Zooverre woordelijk het Voorberigt voor dit werk geplaatst in het jaar 1808. - Niet veel heb ik hierbij te voegen dan mijne te vredenheid te betuigen over de gunstige wijze, waarop hetzelve door mijne Landgenooten ontvangen is, waarvan deze herdruk tot een voldingend bewijs verstrekt.
Reeds in het vorig jaar zou dezelve het licht gezien hebben, maar mijne pogingen, ten dien einde, werden door het Fransch Gouvernement verijdeld; daar mijn Drukker door den Sousprefect van zijn Arrondissement berigt ontving, dat de Censor te Parijs, aan welken hetzelve ten onderzoek was toevertrouwd geworden, van gedachte was, dat het drukken daarvan behoorde te worden uitgesteld.
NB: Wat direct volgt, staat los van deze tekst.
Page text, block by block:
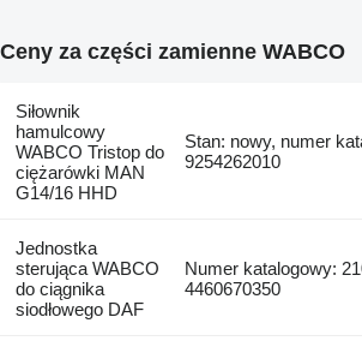
Ceny za części zamienne WABCO
Siłownik
hamulcowy
WABCO Tristop do
ciężarówki MAN
G14/16 HHD
Stan: nowy, numer
9254262010
Jednostka
sterująca WABCO
do ciągnika
siodłowego DAF
Numer katalogowy:
4460670350
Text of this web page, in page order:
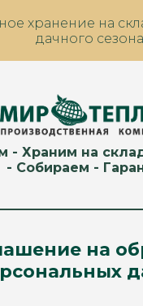
хранение на
дачного сезона
- Храним на
- Собираем -
на
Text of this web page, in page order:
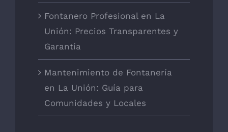
Fontanero Profesional en La
Unión: Precios Transparentes y
Garantía
Mantenimiento de Fontanería
en La Unión: Guía para
Comunidades y Locales
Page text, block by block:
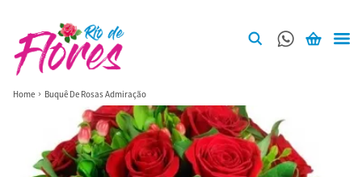
Home Buquê De Rosas Admiração
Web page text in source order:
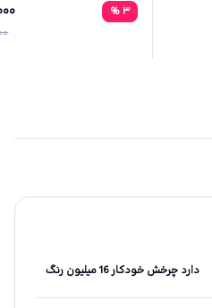
3
%
دارد چرخش خودکار 16 میلیون رنگ
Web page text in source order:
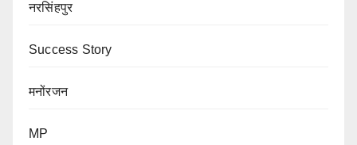
नरसिंहपुर
Success Story
मनोंरजन
MP
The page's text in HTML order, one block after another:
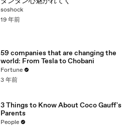
soshock
19 年前
59 companies that are changing the
world: From Tesla to Chobani
Fortune
3 年前
3 Things to Know About Coco Gauff's
Parents
People
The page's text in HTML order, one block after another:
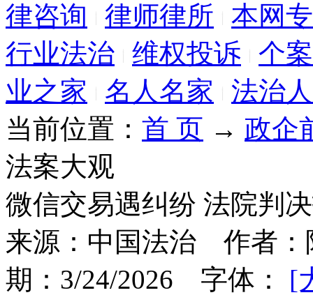
律咨询
律师律所
本网
行业法治 维权投诉
个
业之家
名人名家
法治
当前位置： 首 页 → 政企
法案大观
微信交易遇纠纷 法院判
来源： 中国法治 作者：
期： 3/24/2026 字体： [
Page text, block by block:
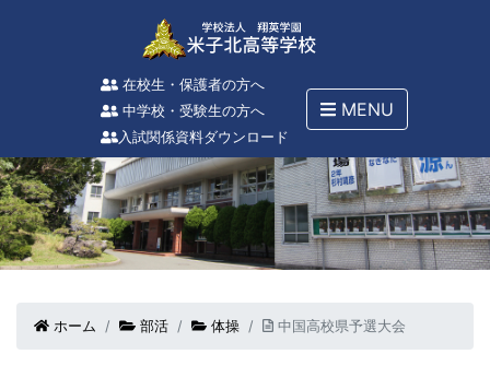
在校生・保護者の方へ
中学校・受験生の方へ
入試関係資料ダウンロード
MENU
ホーム 部活 体操 中国高校県予選大会
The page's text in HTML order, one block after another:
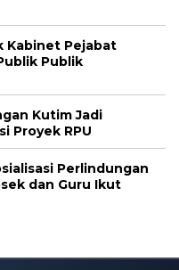
Kabinet Pejabat
Publik
Kutim Jadi
Proyek RPU
Perlindungan
dan Guru Ikut
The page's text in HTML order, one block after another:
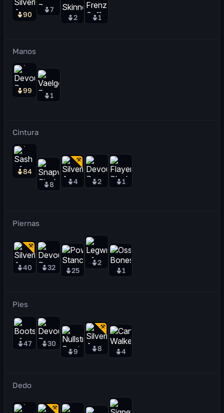
90
7
2
1
Manos
99
1
Cintura
84
8
4 2 1
Piernas
40 32 25
2
1
Pies
47
30
9
8 4
Dedo
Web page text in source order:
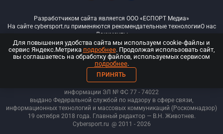
Разработчиком сайта является ООО «ЕСПОРТ Медиа»
На сайте cybersport.ru применяются рекомендательные технологииО нас
Документы
© ООО «Киберспорт.ру» — Все права защищены
18+
ООО «Киберспорт.ру». Свидетельство о регистрации средств массовой
информации ЭЛ № ФС 77 - 74022
выдано Федеральной службой по надзору в сфере связи,
информационных технологий и массовых коммуникаций (Роскомнадзор)
19 октября 2018 года. Главный редактор — В.Н. Животнев.
Cybersport.ru @ 2011 - 2026
Для повышения удобства сайта мы используем cookie-файлы и
сервис Яндекс.Метрика подробнее. Продолжая использовать сайт,
вы соглашаетесь на обработку файлов, используемых сервисом
подробнее.
ПРИНЯТЬ
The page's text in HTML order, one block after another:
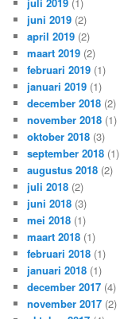
juli 2019 (1)
juni 2019 (2)
april 2019 (2)
maart 2019 (2)
februari 2019 (1)
januari 2019 (1)
december 2018 (2)
november 2018 (1)
oktober 2018 (3)
september 2018 (1)
augustus 2018 (2)
juli 2018 (2)
juni 2018 (3)
mei 2018 (1)
maart 2018 (1)
februari 2018 (1)
januari 2018 (1)
december 2017 (4)
november 2017 (2)
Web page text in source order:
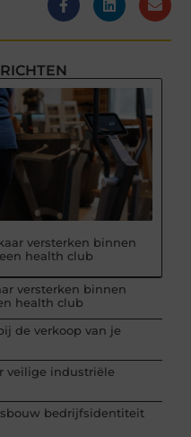
versterken binnen
health club
versterken binnen
health club
de verkoop van je
veilige industriële
bedrijfsidentiteit
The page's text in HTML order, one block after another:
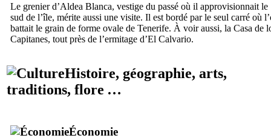
Le grenier d’Aldea Blanca, vestige du passé où il approvisionnait le
sud de l’île, mérite aussi une visite. Il est bordé par le seul carré où
battait le grain de forme ovale de Tenerife. À voir aussi, la Casa de
Capitanes, tout près de l’ermitage d’El Calvario.
Histoire, géographie, arts,
traditions, flore …
Économie
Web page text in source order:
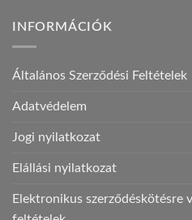
INFORMÁCIÓK
Általános Szerződési Feltételek
Adatvédelem
Jogi nyilatkozat
Elállási nyilatkozat
Elektronikus szerződéskötésre
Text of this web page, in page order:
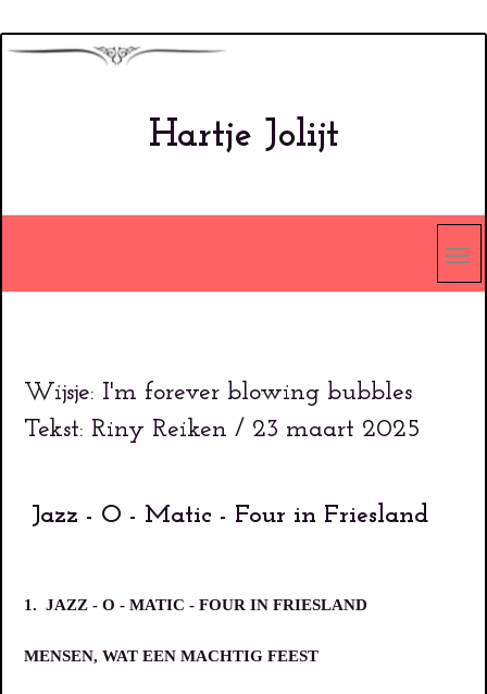
Overslaan
Hartje Jolijt
Wijsje: I'm forever blowing bubbles
Tekst: Riny Reiken / 23 maart 2025
Jazz - O - Matic - Four in Friesland
1. JAZZ - O - MATIC - FOUR IN FRIESLAND
MENSEN, WAT EEN MACHTIG FEEST

Dit gevoelen de goedkeuring van Zijn Excellentie den Minister van Binnenlandsche Zaken hebbende weggedragen, werd dit uitstel (Ajournement) door den Directeur Generaal der Drukkerij en Boekhandel bekend gemaakt, en de herdruk bijgevolge tot de bijzondere toestemming van de Algemeene Directie den Drukker verboden.
| |
| |
Men behoeft niet angstig te onderzoeken, welke de reden van dit uitstel of deze schorsing van den herdruk geweest zijn. De Hollandsche gevoelens, door dit geheel werk, schoon zonder eenige partijdigheid, verspreid, waren daartoe genoegzaam. Frankrijks Staatkunde zocht immers de kleinste kiemen van Vaderlands en Vrijheids liefde, van dankbaarheid voor de grondleggers van dezen staat uit de harten van het vernietigde Nederlandsche volk, en den naam der Helden van het Huis van Nassau uit deszelfs geheugen te delgen.
Daar door den gelukkigen keer der zaken in November laatstleden hier te lande plaats gehad hebbende, ook de Drukpers van de zoo schandelijke banden, waarmede dezelve geboeid was, ontslagen is, meende ik dat nu de tijd daar was, waarop ik dezen herdruk kon ondernemen; daar de echte Nederlandsche gevoelens, in dit werk verspreid, en aan welke meer dan aan deszelfs kunstmatige zamenstelling ik zijnen goeden opgang toeschrijve, althans, nu voor ons het dierbaar Vaderland herboren is, welkom zullen zijn aan mijne Landgenooten. Of zou het waar zijn, het geen mij, onder het juk der overheersching zuchtende, uit de pen vloeide, toen ik, in April 1813 het berigt van het verbod van den herdruk vernomen had, en ik het ten herdruk
| |
| |
gereed gemaakt Exemplaar des eersten druks, zoo als ik het uit Parijs terug ontvangen had wegleggende, voor hetzelve schreef?
Geheel verpletterd door de Fransche Dwinglandij,
Die zelfs den kleinsten zucht van 't Hollandsch hart wil smoren,
Wordt Maurits herdruk door 't geweld ontzegd aan mij:
Zoover ging Vrijheid op Bataafschen grond verloren.
Maar dat eens 't Fransch geweld van Hollands erf verdwijn',
Dan zal geen herdruk meër van Maurits noodig zijn;
Van den uitheemschen smaak tot in den grond genezen
Zal elk zijn levend beeld, zal elk een Maurits wezen.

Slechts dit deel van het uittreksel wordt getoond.